本研究目的以模擬奧運資格賽實際競賽局數，運用二軸加速規，檢測優秀射箭選手雙手肢段在放箭期間所產生細微的震顫晃動之加速度變化，並分析探討優秀選手於漸增的回合數持弓手及拉弓手各肢段震顫的控制特徵。本研究以10位全國排名前36大學優秀射箭隊男子選手為對象，並模擬「奧運局」資格賽比賽情境量測，選手依本身的射箭節奏在4分鐘內射完6枝箭，1局為6回合，共2局72支箭，以8個自製三軸（X, Y, Z軸）加速規，依解剖學位置，由近端至遠端，黏貼固定於選手雙手手臂肢段及弓身依序為，左手持弓手：夾箭器、食指第三指關節，肱橈肌肌束，二頭肌肌束外側；右手拉弓手：食指第一指關節，手腕橈骨莖突，肱橈肌肌束，二頭肌肌束外側，以量測此位置的震顫訊號，分析方法以每局6回合6支箭放箭期間震顫強度平均數進行獨立樣本t檢定，分別考驗不同部位在兩局中震顫差異，並以10位選手奧運局72支箭放箭期間震顫強度進行單因子變異數與杜凱氏事後比較，分別考驗優秀選手雙手肢段各部位的震顫差異。本研究結論：選手雙手震顫強度會隨回合數增加而提高，因此選手本身動作技術，能減低因回合數漸增而上升的雙手震顫強度，對於放箭期間所造成不良影響。

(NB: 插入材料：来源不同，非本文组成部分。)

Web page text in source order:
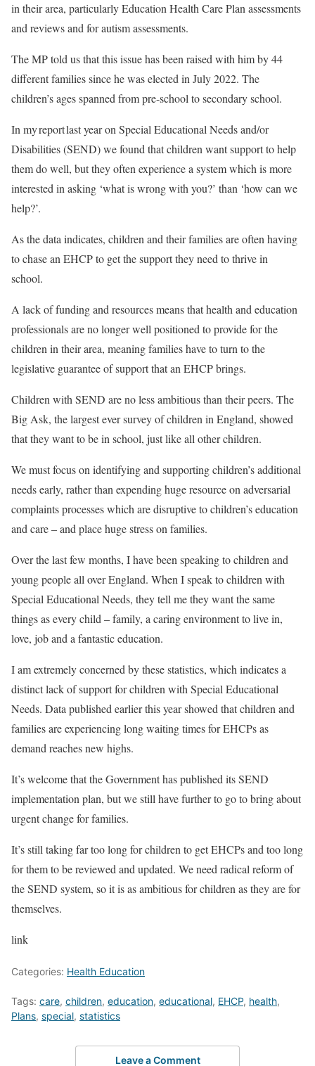
in their area, particularly Education Health Care Plan assessments
and reviews and for autism assessments.
The MP told us that this issue has been raised with him by 44
different families since he was elected in July 2022. The
children’s ages spanned from pre-school to secondary school.
In my report last year on Special Educational Needs and/or
Disabilities (SEND) we found that children want support to help
them do well, but they often experience a system which is more
interested in asking ‘what is wrong with you?’ than ‘how can we
help?’.
As the data indicates, children and their families are often having
to chase an EHCP to get the support they need to thrive in
school.
A lack of funding and resources means that health and education
professionals are no longer well positioned to provide for the
children in their area, meaning families have to turn to the
legislative guarantee of support that an EHCP brings.
Children with SEND are no less ambitious than their peers. The
Big Ask, the largest ever survey of children in England, showed
that they want to be in school, just like all other children.
We must focus on identifying and supporting children’s additional
needs early, rather than expending huge resource on adversarial
complaints processes which are disruptive to children’s education
and care – and place huge stress on families.
Over the last few months, I have been speaking to children and
young people all over England. When I speak to children with
Special Educational Needs, they tell me they want the same
things as every child – family, a caring environment to live in,
love, job and a fantastic education.
I am extremely concerned by these statistics, which indicates a
distinct lack of support for children with Special Educational
Needs. Data published earlier this year showed that children and
families are experiencing long waiting times for EHCPs as
demand reaches new highs.
It’s welcome that the Government has published its SEND
implementation plan, but we still have further to go to bring about
urgent change for families.
It’s still taking far too long for children to get EHCPs and too long
for them to be reviewed and updated. We need radical reform of
the SEND system, so it is as ambitious for children as they are for
themselves.
link
Categories: Health Education
Tags: care, children, education, educational, EHCP, health,
Plans, special, statistics
Leave a Comment

而在上述持弓手及拉弓手各部位震顫程度討論分析中，發現持弓手及拉弓手分別在遠近端肢段震顫強度上呈現相反狀態，持弓手呈現近端肢段震顫強度大於遠端肢段，拉弓手則為遠端大於近端，而雙手的手肘肱橈肌肌束部位震顫強度表現，在比較平均數後發現震顫強度均大於雙手各部位，此顯示雙手肘部的震顫控制為較難穩定的控制點。

The purpose of this study was to simulate the Olympic Qualifying Tournament by examine the variation of elite archer tremor pattern when releasing arrows by using 3-axis accelerometers. The analysis of the limb tremors between drawing arm and holding arm was performed after the data collection. Ten collegiate male archers whose ranking was in top 36 in Taiwan were recruited in this study. The circumstances of simulating Olympic Qualifying Tournament and the analyzed data were recorded during release phase, which was 1 s before releasing point. Six arrows of each end should be shot in 4 minutes, and there would be 72 arrows totally (72=6 arrows x 6 end x 2 round). Eight accelerometers on upper limbs were placed on the following anatomical landmarks from distal to proximal of left drawing arm like as: (1) clipper: top of the clipper of bow; (2) the hand: middle shaft of the index finger; (3) the forearm: belly of the brachioradialis; (4) the arm: belly of the biceps brachii and right holding arm; (5) the hand: middle shaft of the index finger; (6) the wrist: styloid process of radius; (7) the forearm: belly of the brachioradialis; (8) the arm: belly of the biceps brachii. All those accelerometers were placed to measure the tremor for 72 arrows of each participant. The tremor amplitude was derived from root mean square of the acceleration. The averaged amplitude of 6 arrows of each end will be calculated. The tremor amplitude of archers was increasing while the game was continuing; therefore, player could enhance their movements technically to lessen the tremor amplitude and any other impact when releasing arrows. From the analysis of the level of tremor amplitude on drawing arm and holding arm, it was found that the performance of holding arm and drawing arm on distal and proximal limbs presented the opposite condition. The higher tremor amplitude was shown on proximal segment than distal segment on holding arm. However, for drawing arm, it showed the higher tremor amplitude on distal segment than proximal segment. It also showed that the tremor amplitude on brachioradialis was higher than any other region on both arms. Hence, the data suggests that elbow is the hardest control point for tremor.